(a) For a generic second-order reaction \(\mathrm{A} \longrightarrow \mathrm{B},\) what quantity, when graphed versus time, will yield a straight line? (b) What is the slope of the straight line from part (a)? (c) How do the half-lives of first-order and second-order reactions differ?

We start by writing the rate equation for a second-order reaction: \(rate = k \times [A]^2\) Where \(k\) is the rate constant, and \([A]\) represents the concentration of reactant A. We are asked to find a quantity that will yield a straight line when graphed against time. To do this, we can convert the rate equation into an integrated rate law. For a second-order reaction, the integrated rate law is: \(\frac{1}{[A]_t} - \frac{1}{[A]_0} = kt\) Where \([A]_t\) is the concentration of A at a specific time, \([A]_0\) is the initial concentration of A, and \(t\) is time. Here, if we plot \(\frac{1}{[A]_t}\) against time (\(t\)), we will get a straight line.

To find the slope of the straight line from part (a), we can rewrite the integrated rate law in the form of a linear equation: \(\frac{1}{[A]_t} = kt + \frac{1}{[A]_0}\) This equation is in the form of \(y = mx + c\), where \(y = \frac{1}{[A]_t}\), \(x = t\), \(m = k\), and \(c = \frac{1}{[A]_0}\). The slope of the straight line, or the coefficient of \(t\), is the rate constant, \(k\).

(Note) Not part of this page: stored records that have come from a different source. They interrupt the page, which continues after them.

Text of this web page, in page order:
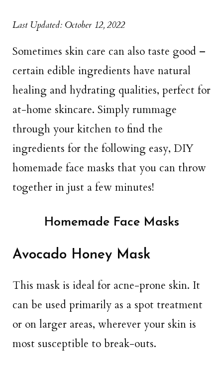
Last Updated: October 12, 2022
Sometimes skin care can also taste good –
certain edible ingredients have natural
healing and hydrating qualities, perfect for
at-home skincare. Simply rummage
through your kitchen to find the
ingredients for the following easy, DIY
homemade face masks that you can throw
together in just a few minutes!
Homemade Face Masks
Avocado Honey Mask
This mask is ideal for acne-prone skin. It
can be used primarily as a spot treatment
or on larger areas, wherever your skin is
most susceptible to break-outs.
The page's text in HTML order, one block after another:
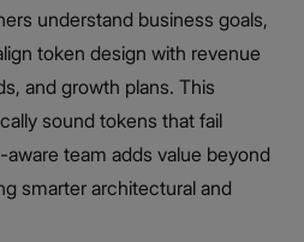
understand business goals,
token design with revenue
and growth plans. This
sound tokens that fail
team adds value beyond
smarter architectural and
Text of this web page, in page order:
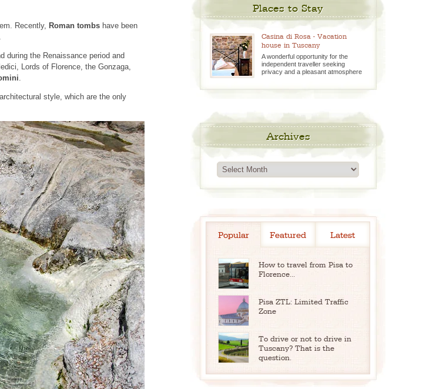
Recently, Roman tombs have been
during the Renaissance period and
Lords of Florence, the Gonzaga,
.
style, which are the only
Places to Stay
Casina di Rosa - Vacation
house in Tuscany
A wonderful opportunity for the
independent traveller seeking
privacy and a pleasant atmosphere
Archives
Archives
Popular Featured Latest
How to travel from Pisa to
Florence...
Pisa ZTL: Limited Traffic
Zone
To drive or not to drive in
Tuscany? That is the
question.
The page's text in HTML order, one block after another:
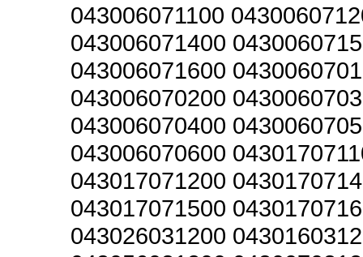
043006071100
043006071400
043006071600
043006070200
043006070400
043006070600
043017071200
043017071500
043026031200
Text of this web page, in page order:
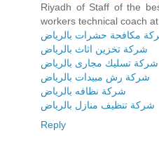
Riyadh of Staff of the
workers technical coach
مكافحة حشرات بالرياض
شركة تخزين اثاث بالرياض
شركة تسليك مجارى بالرياض
شركة رش مبيدات بالرياض
شركة نظافه بالرياض
شركة تنظيف منازل بالرياض
Reply
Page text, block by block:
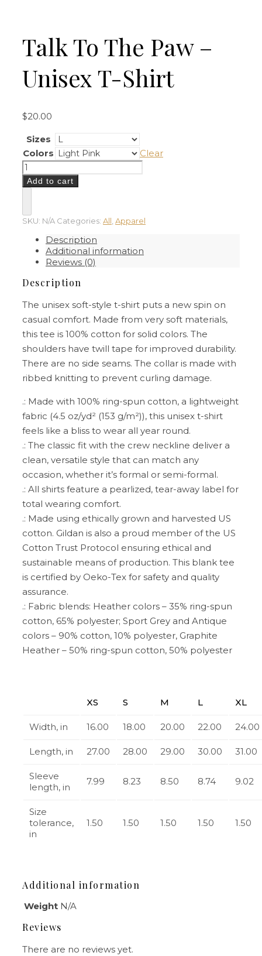
Talk To The Paw –
Unisex T-Shirt
$20.00
Sizes
Colors
Clear
Talk
To
The
Unisex
Shirt
quantity
Add to cart
SKU: N/A Categories: All Apparel
Description
Additional information
Reviews (0)
Description
The unisex soft-style t-shirt puts a new spin on
casual comfort. Made from very soft materials,
this tee is 100% cotton for solid colors. The
shoulders have twill tape for improved durability.
There are no side seams. The collar is made with
ribbed knitting to prevent curling damage.
.: Made with 100% ring-spun cotton, a lightweight
fabric (4.5 oz/yd² (153 g/m²)), this unisex t-shirt
feels like a bliss to wear all year round.
.: The classic fit with the crew neckline deliver a
clean, versatile style that can match any
occasion, whether it’s formal or semi-formal.
.: All shirts feature a pearlized, tear-away label for
total wearing comfort.
.: Made using ethically grown and harvested US
cotton. Gildan is also a proud member of the US
Cotton Trust Protocol ensuring ethical and
sustainable means of production. This blank tee
is certified by Oeko-Tex for safety and quality
assurance.
.: Fabric blends: Heather colors – 35% ring-spun
cotton, 65% polyester; Sport Grey and Antique
colors – 90% cotton, 10% polyester, Graphite
Heather – 50% ring-spun cotton, 50% polyester
XS S M L XL
Width, in 16.00 18.00 20.00 22.00 24.00
Length, in 27.00 28.00 29.00 30.00 31.00
Sleeve
length, in
7.99 8.23 8.50 8.74 9.02
Size
tolerance,
in
1.50 1.50 1.50 1.50 1.50
Additional information
Weight N/A
Reviews
There are no reviews yet.
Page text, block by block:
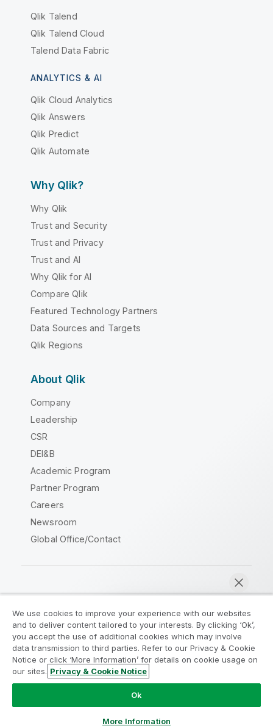
Qlik Talend
Qlik Talend Cloud
Talend Data Fabric
ANALYTICS & AI
Qlik Cloud Analytics
Qlik Answers
Qlik Predict
Qlik Automate
Why Qlik?
Why Qlik
Trust and Security
Trust and Privacy
Trust and AI
Why Qlik for AI
Compare Qlik
Featured Technology Partners
Data Sources and Targets
Qlik Regions
About Qlik
Company
Leadership
CSR
DEI&B
Academic Program
Partner Program
Careers
Newsroom
Global Office/Contact
Legal Agreements
Product Terms
Legal Policies
Privacy & Cookie Notice
Terms of Use
Trademarks
Do Not Share My Info
Copyright © 1993-2026 QlikTech International AB. All rights
We use cookies to improve your experience with our websites
and to deliver content tailored to your interests. By clicking ‘Ok’,
you accept the use of additional cookies which may involve
data transmission to third parties. Refer to our Privacy & Cookie
Notice or click ‘More Information’ for details on cookie usage on
our sites. Privacy & Cookie Notice
Ok
More Information
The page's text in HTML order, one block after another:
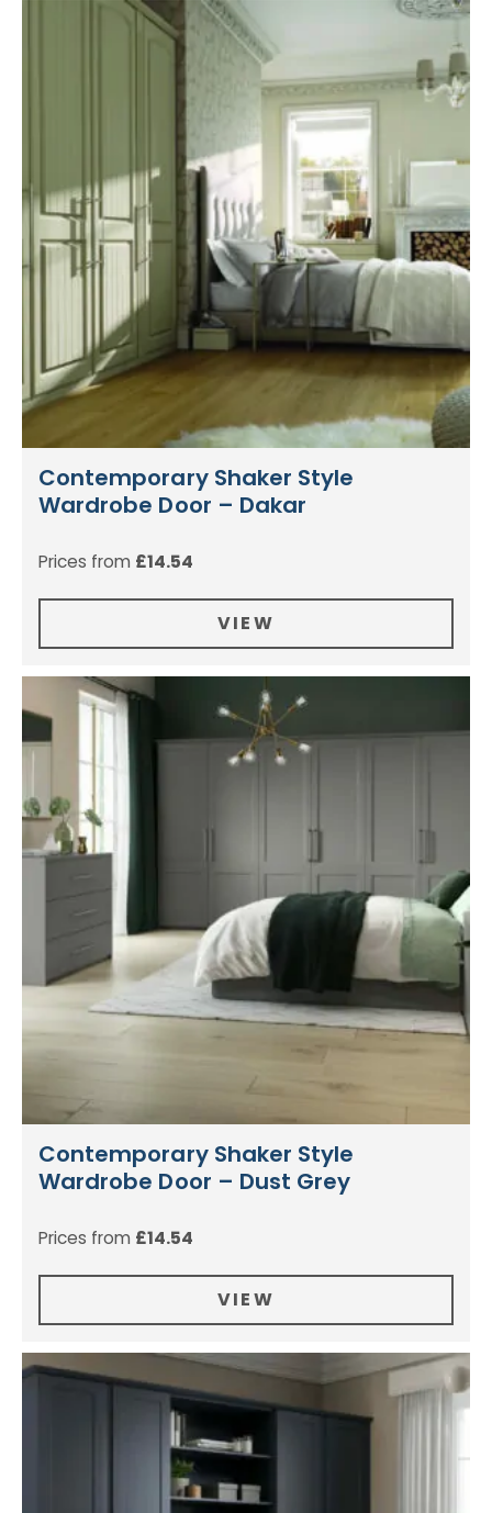
Contemporary Shaker Style
Wardrobe Door – Dakar
Prices from £14.54
VIEW
Contemporary Shaker Style
Wardrobe Door – Dust Grey
Prices from £14.54
VIEW
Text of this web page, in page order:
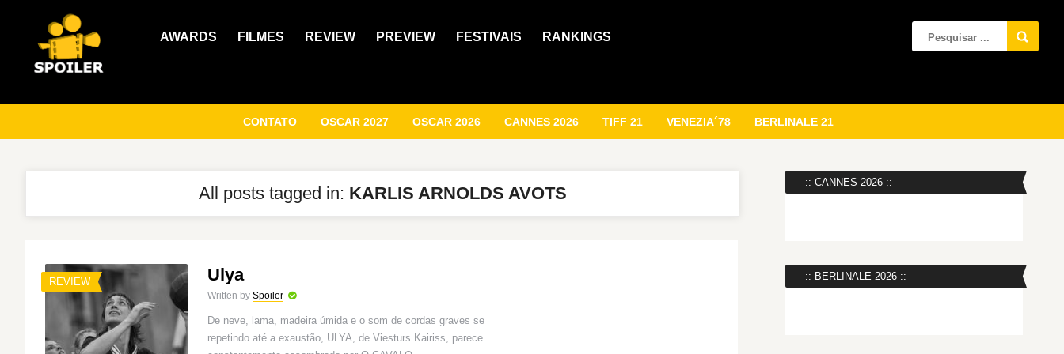
AWARDS FILMES REVIEW PREVIEW FESTIVAIS RANKINGS
CONTATO OSCAR 2027 OSCAR 2026 CANNES 2026 TIFF 21 VENEZIA´78 BERLINALE 21
All posts tagged in: KARLIS ARNOLDS AVOTS
REVIEW Ulya
Written by Spoiler
De neve, lama, madeira úmida e o som de cordas graves se
repetindo até a exaustão, ULYA, de Viesturs Kairiss, parece
:: CANNES 2026 ::
:: BERLINALE 2026 ::

The half-life, \(t_{1/2}\), is the amount of time it takes for the concentration of the reactant to reduce to half its initial value. The half-life of a reaction depends on the order of the reaction. For a first-order reaction, the half-life is given by: \(t_{1/2}^{(1)} = \frac{0.693}{k}\) Here, we can see that the half-life is constant and does not depend on the initial concentration. For a second-order reaction, the half-life is given by: \(t_{1/2}^{(2)} = \frac{1}{k[A]_0}\) In this case, the half-life depends on the initial concentration of the reactant. As the initial concentration increases, the half-life becomes smaller. In summary, the half-life of a first-order reaction remains constant, independent of the reactant concentration, while the half-life of a second-order reaction depends on the initial concentration of the reactant.